JP2010149603A - Hood lift-up device for vehicle - Google Patents

Abstract

<P>PROBLEM TO BE SOLVED: To provide a hood lift-up device capable of effectively utilizing discharged fluid. <P>SOLUTION: The fluid discharged from the inside of a cylinder chamber 7d of the hood lift-up device 7 is discharged from a fluid discharge hole 7g formed in a movable part 7e and is acted on a hood 3, to suppress lowering of the hood 3. By effectively utilizing the fluid discharged to the outside, a buffer effect can be obtained when the sprung up hood 3 is lowered and is mounted on the movable part 7e. <P>COPYRIGHT: (C)2010,JPO&INPIT

Description

  The present invention relates to a vehicle hood lift-up device.

2. Description of the Related Art Conventionally, a vehicle hood lift-up device that pushes a hood upward at the time of a collision or the like is known.
JP 2005-24010 A

  However, in this type of vehicle hood lift-up device, the excess fluid is simply discharged and not used for anything.

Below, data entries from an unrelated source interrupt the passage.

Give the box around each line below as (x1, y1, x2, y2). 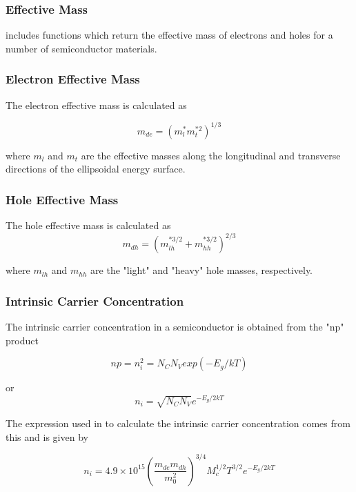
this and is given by (6, 429, 88, 444)
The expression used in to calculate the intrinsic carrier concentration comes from (6, 416, 350, 431)
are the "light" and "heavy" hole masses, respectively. (90, 263, 313, 277)
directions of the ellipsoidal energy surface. (6, 161, 186, 176)
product (6, 333, 39, 347)
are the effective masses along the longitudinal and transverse (81, 148, 341, 162)
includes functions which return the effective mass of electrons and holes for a (6, 28, 333, 42)
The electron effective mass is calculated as (6, 97, 187, 112)
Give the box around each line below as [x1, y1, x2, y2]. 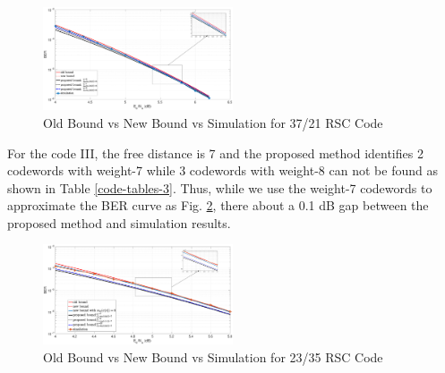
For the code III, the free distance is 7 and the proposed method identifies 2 [7, 143, 424, 162]
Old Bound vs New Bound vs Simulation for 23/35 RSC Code [43, 348, 383, 367]
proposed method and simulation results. [7, 213, 231, 232]
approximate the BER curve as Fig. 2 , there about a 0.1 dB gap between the [7, 196, 429, 215]
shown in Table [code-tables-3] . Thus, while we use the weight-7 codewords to [7, 178, 432, 197]
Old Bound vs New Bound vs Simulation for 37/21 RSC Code [43, 113, 383, 131]
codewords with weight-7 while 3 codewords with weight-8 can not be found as [7, 161, 438, 180]
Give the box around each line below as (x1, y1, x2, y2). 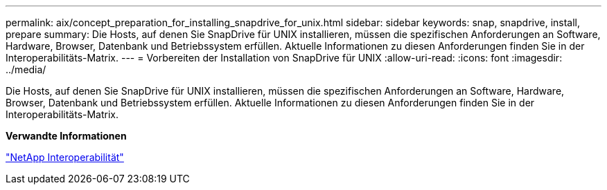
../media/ (6, 64, 46, 75)
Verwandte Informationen (6, 130, 127, 142)
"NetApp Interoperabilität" (6, 151, 124, 163)
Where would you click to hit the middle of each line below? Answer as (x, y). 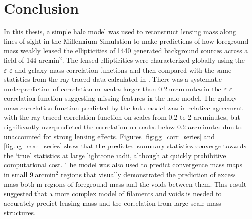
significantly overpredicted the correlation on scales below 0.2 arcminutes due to (123, 127)
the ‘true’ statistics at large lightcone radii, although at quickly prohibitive (115, 155)
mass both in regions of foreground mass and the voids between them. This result (125, 184)
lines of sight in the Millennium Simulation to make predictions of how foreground (126, 41)
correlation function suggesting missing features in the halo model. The (110, 98)
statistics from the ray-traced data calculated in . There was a (96, 79)
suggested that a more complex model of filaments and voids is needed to (113, 193)
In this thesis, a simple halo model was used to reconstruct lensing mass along (120, 31)
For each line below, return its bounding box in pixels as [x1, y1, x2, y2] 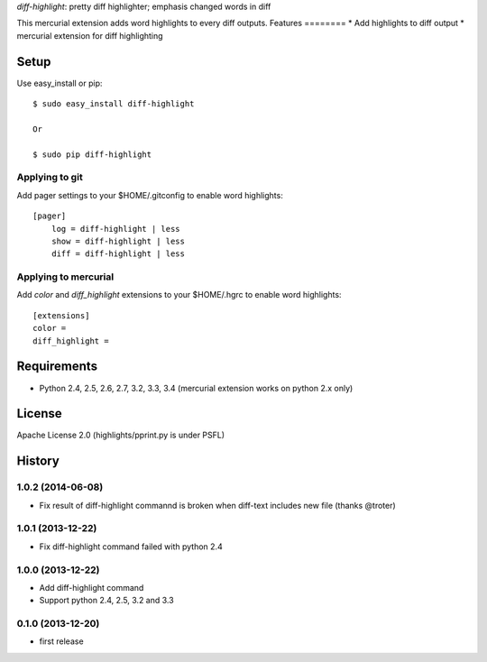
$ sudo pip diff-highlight [32, 149, 152, 160]
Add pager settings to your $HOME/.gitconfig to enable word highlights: [16, 189, 283, 200]
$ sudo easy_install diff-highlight [32, 99, 195, 109]
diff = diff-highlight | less [51, 249, 185, 259]
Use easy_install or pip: [16, 78, 103, 88]
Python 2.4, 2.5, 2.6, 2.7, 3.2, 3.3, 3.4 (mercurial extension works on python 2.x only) [39, 382, 354, 393]
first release [39, 636, 85, 647]
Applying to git [16, 171, 83, 184]
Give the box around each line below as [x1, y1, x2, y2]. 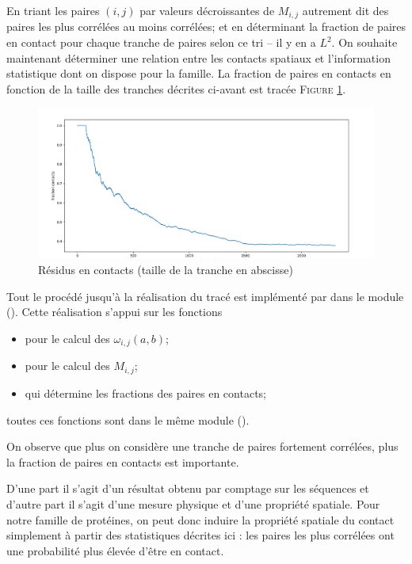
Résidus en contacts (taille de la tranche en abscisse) [38, 261, 293, 278]
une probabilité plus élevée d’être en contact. [6, 542, 224, 558]
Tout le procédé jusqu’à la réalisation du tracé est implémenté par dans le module [6, 288, 404, 304]
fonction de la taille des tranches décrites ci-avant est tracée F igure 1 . [6, 80, 346, 97]
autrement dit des [302, 2, 389, 18]
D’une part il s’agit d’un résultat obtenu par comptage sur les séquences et [6, 480, 369, 497]
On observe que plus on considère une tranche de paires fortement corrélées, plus [6, 438, 399, 455]
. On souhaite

  Then, an object of this invention is to obtain the hood lift-up apparatus for vehicles which can use effectively the fluid to discharge | emit.

  The main feature of the present invention is that the fluid discharged from the cylinder mechanism is applied to the hood to suppress the lowering of the hood.

  According to the present invention, by suppressing the lowering of the hood by applying a fluid, a buffering action can be obtained when the jumped hood is dropped and placed on the cylinder mechanism. That is, the fluid discharged to the outside can be effectively used.

  Hereinafter, embodiments of the present invention will be described in detail with reference to the drawings. FIG. 1 is a perspective view of a vehicle equipped with a hood lift-up device according to the present embodiment, FIGS. 2 to 5 are side views showing respective stages at which the hood lift-up device operates, and FIG. FIG. 3 is a diagram showing a normal state where the lift-up device is not operating, FIG. 3 is a diagram showing a state in which the hood lift-up device is extended and raising the hood, and FIG. FIG. 5 is a diagram illustrating a state in which the hood that has been bounced down and landed on the hood lift-up device, and FIG. 7 is a perspective view of the hood lift-up device, FIG. 8 is a longitudinal sectional view of a part of the hood lift-up device, showing a state before full extension, and FIG. 9 is a view of the hood lift-up device. Some profiles A diagram illustrates a fully extended state. In each figure, FR indicates the front of the vehicle, UP indicates the upper side of the vehicle, and WD indicates the vehicle width direction.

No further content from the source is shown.